L’Office des change enquête sur des transferts suspects vers l’Afrique
Près de 870 millions de dirhams autorisés pour des investissements marocains en Afrique auraient pris des chemins opaques. Une mission de contrôle de l’Office des Changes tente de retracer le parcours de ces fonds, soupçonnés d’avoir alimenté des circuits financiers parallèles, voire des paradis fiscaux.
L’Office des changes a lancé une opération d’audit approfondie autour de transferts financiers autorisés à des entreprises marocaines pour investir dans plusieurs pays africains, notamment le Sénégal, la Côte d’Ivoire et le Mali, pour un montant global de 870 millions de dirhams. Ces fonds, censés revenir au Maroc sous forme de bénéfices ou de réinvestissements localisés, semblent avoir disparu des radars financiers nationaux, expliquent des sources bien informées de Hespress.
Dans une première phase, les inspecteurs ont passé au crible les dossiers de douze sociétés marocaines, épluchant autorisations, relevés bancaires et documents comptables pour vérifier la conformité des transferts et le rapatriement des profits, exigés par la réglementation des changes. Le constat préliminaire fait état de « signaux forts de suspicion« , laissant penser que certains investisseurs auraient profité des facilités offertes pour encourager l’investissement africain afin de détourner ou dissimuler des capitaux hors du Royaume.
Les entreprises concernées évoluent dans des secteurs variés, de l’agroalimentaire aux travaux publics, en passant par la construction, les technologies et l’ingénierie.
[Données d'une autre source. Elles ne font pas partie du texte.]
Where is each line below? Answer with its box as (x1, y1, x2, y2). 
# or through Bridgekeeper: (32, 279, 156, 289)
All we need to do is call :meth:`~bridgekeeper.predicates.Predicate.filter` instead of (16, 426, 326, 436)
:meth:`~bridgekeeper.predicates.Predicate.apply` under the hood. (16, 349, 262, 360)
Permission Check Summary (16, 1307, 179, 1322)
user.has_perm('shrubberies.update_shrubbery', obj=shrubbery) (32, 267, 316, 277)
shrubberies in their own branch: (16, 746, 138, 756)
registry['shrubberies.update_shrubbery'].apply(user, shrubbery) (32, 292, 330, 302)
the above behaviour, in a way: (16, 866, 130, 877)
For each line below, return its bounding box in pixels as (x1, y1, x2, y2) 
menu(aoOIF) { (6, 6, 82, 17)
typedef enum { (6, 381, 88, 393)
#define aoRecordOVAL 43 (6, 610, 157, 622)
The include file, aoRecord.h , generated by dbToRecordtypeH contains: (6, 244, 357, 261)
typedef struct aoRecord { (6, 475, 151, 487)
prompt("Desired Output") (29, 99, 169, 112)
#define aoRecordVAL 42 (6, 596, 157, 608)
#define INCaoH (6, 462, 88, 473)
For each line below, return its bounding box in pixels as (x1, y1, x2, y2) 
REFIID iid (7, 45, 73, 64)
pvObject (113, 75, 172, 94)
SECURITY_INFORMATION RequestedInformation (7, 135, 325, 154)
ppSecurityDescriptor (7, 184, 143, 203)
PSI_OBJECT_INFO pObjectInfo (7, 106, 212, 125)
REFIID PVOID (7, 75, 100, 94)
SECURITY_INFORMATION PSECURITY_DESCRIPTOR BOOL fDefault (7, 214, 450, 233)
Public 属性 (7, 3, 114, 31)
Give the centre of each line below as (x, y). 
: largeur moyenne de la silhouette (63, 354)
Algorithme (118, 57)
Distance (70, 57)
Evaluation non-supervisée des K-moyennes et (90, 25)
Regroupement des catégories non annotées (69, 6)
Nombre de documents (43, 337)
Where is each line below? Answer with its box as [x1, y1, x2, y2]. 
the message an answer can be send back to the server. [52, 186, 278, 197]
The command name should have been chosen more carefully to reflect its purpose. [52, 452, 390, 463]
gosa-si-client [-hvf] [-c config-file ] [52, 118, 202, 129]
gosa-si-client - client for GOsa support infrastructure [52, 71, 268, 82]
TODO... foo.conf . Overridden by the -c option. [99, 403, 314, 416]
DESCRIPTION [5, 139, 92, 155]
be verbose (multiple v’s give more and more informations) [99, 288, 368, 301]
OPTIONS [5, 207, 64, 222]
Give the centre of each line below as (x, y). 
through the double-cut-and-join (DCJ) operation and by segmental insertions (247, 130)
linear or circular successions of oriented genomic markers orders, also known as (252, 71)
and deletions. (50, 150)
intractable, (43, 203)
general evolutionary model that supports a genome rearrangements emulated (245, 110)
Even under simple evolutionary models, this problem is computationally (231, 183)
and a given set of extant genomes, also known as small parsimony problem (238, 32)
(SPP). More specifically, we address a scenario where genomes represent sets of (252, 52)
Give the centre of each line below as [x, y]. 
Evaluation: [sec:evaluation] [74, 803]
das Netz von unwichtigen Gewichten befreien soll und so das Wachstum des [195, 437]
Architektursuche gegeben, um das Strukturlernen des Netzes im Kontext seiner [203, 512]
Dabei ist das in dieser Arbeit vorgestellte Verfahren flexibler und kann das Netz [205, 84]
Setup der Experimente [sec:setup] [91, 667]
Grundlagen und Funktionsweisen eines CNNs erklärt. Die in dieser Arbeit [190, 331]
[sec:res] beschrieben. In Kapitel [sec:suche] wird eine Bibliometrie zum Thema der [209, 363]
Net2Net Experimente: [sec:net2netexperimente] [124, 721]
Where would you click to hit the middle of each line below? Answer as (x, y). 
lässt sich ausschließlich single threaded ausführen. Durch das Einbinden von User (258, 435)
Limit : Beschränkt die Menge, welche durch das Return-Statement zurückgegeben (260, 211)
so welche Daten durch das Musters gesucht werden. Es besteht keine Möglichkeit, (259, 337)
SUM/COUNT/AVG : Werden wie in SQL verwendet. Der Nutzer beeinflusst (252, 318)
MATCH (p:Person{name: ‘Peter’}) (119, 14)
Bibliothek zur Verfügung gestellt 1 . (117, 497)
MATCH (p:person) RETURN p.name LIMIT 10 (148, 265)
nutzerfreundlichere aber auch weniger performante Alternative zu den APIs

Pour mieux comprendre les mouvements de fonds, l’Office des Changes a sollicité la coopération de plusieurs groupes bancaires marocains implantés en Afrique, afin de reconstituer la trajectoire des flux entre différents pays.
Interrogées, certaines sociétés ont plaidé la non-rentabilité temporaire de leurs projets, expliquant que les bénéfices réalisés ont été réinvestis localement pour élargir leurs activités. D’autres ont présenté des bilans déficitaires. Cependant, une partie des entreprises n’a pas été en mesure de justifier le non-rapatriement des profits dans les délais légaux. C’est ce flou comptable qui a poussé les contrôleurs à étendre leurs investigations vers les destinations finales des fonds.
La suspicion s’est renforcée à la suite d’informations transmises par des organismes de contrôle internationaux, faisant état de transferts opérés depuis l’Afrique vers des juridictions offshore connues pour leur opacité fiscale. Les enquêteurs marocains privilégient désormais la piste d’un détournement organisé via des sociétés écrans.
Cette enquête intervient dans un contexte marqué par un assouplissement du cadre réglementaire. En 2022, l’Office des Changes avait doublé le plafond des montants transférables à l’étranger, passant à 200 millions de dirhams par an, tout en supprimant la contrainte de destination géographique. Une mesure censée dynamiser l’expansion africaine des entreprises marocaines, mais qui, selon certains observateurs, aurait aussi ouvert la porte à des abus.
L’Office des Changes peut désormais compter sur les outils de coopération internationale, notamment grâce à l’accord signé avec l’Organisation de Coopération et de Développement Economiques (OCDE), qui facilite l’échange d’informations financières et la traque des capitaux illicites.